Medialization thyroplasty is the most widely used of the thyroplasty techniques. It is the treatment of choice for most cases of glottic insufficiency. Medialization thyroplasy is indicated in the management of small to moderate degrees of glottic insufficiency when one or both vocal folds can be medialized without compromise of the airway. Indications include: 1) vocal fold paralysis or paresis, 2) immobile vocal fold for causes other than laryngeal cancer, 3) presbylaryngis or other causes of bowed vocal folds, 4)sulcus vocalis (adjunctive measure) and related deformities, and 5) scarred or absent vocal folds.

It is often possible to predict the outcome of medialization thyroplasty by performing a manuel compression test. When the thyroid lamina are compressed together, the vocal folds are forced together. This enhances vocal fold vibration and phonation in patients with glottic insufficiency whose vocal folds are intact. This test is less reliable when the folds are scarred or the cartilage heavily calcified. If properly done, the compression test is usually uncomfortable for the patient, but when the test is properly done and a good voice obtained, the prognosis of medialization thyroplasty is good.

Technique varies somewhat by author, but all are based in Isshiki's concept of creation of a thyroid cartilage window lateral to the immobile vocal fold which can be pushed medially with the position maintained by an implant.

Excellent results have been reported using type 1 thyroplasty as the primary or adjunctive treatment in glottic insufficiency. Those that have used Teflon extensively argue that framework modification is preferable to Teflon injection. Improved measures include higher fundamental frequency, vocal intensity, and longer maximum phonation time.

Gardner and Parnes investigated the impact of Teflon injection and Type 1 thyroplasty on two parameters essential to voice production. Vocal fold vibratory characteristics and mucosal wave were preserved in those patients who underwent thyroplasty

Major complications may include airway obstruction, hematoma, and prosthesis extrusion.

Case Presentation

The patient is a 31-year old male who was status post stab wound to left neck after drinking heavily the night prior to admission. He allegedly fell from his porch while holding a knife, subsequently, impaling himself. He sustained a stab wound to the left neck at the border of zones I and II requiring emergent neck exploration by the General Surgery service for massive bleeding. There was no injury to the carotid sheath; however, the left subclavian artery was lacerated requiring ligation and a synthetic graft repair. The patient was extubated in the fourth postoperative day with complaints of hoarseness, weak cough. He denied dyshagia and choking while eating or drinking. Computed tomography of the head revealed a left midbrain infarct.

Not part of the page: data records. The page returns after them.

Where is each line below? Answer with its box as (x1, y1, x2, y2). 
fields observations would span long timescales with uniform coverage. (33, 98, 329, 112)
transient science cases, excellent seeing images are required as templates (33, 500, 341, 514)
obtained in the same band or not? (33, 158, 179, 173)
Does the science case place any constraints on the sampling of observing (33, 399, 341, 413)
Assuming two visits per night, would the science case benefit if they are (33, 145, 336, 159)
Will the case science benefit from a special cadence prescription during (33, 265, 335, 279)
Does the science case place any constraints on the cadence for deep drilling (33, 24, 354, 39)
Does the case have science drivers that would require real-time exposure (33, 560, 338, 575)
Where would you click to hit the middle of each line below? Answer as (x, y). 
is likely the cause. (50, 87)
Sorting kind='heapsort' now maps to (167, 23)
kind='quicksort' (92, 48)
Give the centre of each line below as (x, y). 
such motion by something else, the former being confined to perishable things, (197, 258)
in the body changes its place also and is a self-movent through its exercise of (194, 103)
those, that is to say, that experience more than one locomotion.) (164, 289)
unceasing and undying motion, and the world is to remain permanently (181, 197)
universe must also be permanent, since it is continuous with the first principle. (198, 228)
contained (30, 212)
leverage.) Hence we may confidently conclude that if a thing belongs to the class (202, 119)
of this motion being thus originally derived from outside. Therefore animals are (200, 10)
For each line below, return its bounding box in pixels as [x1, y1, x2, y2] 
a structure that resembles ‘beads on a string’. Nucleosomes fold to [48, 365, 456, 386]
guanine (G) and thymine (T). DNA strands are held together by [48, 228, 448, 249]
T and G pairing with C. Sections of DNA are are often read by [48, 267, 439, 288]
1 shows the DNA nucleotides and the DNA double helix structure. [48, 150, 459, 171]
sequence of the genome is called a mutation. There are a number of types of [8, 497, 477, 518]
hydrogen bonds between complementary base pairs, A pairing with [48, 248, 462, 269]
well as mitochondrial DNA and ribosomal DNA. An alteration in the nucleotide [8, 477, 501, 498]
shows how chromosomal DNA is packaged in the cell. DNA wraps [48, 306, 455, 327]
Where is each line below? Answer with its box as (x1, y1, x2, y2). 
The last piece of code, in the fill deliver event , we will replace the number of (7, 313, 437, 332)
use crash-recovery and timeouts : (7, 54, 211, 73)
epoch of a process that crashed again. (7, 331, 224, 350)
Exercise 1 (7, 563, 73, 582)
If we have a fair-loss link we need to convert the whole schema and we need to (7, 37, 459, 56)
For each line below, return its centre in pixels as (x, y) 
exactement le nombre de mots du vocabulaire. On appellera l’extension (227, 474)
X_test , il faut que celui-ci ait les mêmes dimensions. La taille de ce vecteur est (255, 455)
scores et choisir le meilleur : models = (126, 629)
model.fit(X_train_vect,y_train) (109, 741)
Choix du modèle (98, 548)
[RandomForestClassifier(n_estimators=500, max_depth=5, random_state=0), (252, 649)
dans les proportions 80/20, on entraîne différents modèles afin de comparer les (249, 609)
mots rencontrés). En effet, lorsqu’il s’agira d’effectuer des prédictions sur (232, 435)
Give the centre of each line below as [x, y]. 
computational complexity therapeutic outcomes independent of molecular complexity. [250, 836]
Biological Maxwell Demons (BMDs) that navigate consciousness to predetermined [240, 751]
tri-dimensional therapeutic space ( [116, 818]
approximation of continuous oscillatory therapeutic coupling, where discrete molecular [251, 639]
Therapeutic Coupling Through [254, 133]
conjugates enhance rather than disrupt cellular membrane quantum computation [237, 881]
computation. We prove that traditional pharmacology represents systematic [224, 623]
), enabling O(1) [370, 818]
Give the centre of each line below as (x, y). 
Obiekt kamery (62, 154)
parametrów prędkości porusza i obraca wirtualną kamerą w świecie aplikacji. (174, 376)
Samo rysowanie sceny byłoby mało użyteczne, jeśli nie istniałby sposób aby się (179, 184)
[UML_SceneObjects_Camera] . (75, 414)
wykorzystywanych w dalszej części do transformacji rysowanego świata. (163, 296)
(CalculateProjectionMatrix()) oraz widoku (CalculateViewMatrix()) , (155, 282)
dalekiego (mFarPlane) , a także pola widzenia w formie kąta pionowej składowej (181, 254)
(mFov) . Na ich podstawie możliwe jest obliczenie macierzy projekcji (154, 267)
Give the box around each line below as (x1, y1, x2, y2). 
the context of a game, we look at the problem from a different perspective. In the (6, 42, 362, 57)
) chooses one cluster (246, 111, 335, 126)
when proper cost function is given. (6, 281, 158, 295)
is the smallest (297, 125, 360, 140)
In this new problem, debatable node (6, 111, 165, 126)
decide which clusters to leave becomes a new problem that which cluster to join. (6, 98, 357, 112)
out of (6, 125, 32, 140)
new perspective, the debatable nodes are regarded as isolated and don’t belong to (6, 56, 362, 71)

Past Medical History: gastroesophageal reflux disease.
Medications, Allergies, Surgical History: unremarkable.
Habits: Alcohol and tobacco abuse.

Physical exam demonstrated a left true vocal cord paralysis with significant bowing of the affected cord. There was moderate pooling of secretions and no mucosal lesions. The head and neck exam was otherwise unremarkable.

His recovery was unremarkable and he underwent medialization thyroplasty on the 16th hospital day. He tolerated this procedure well and was discharged home on the first postoperative day. Flexible laryngoscopy at two months revealed good cord approximation, strong voice, and no clinical evidence of aspiration.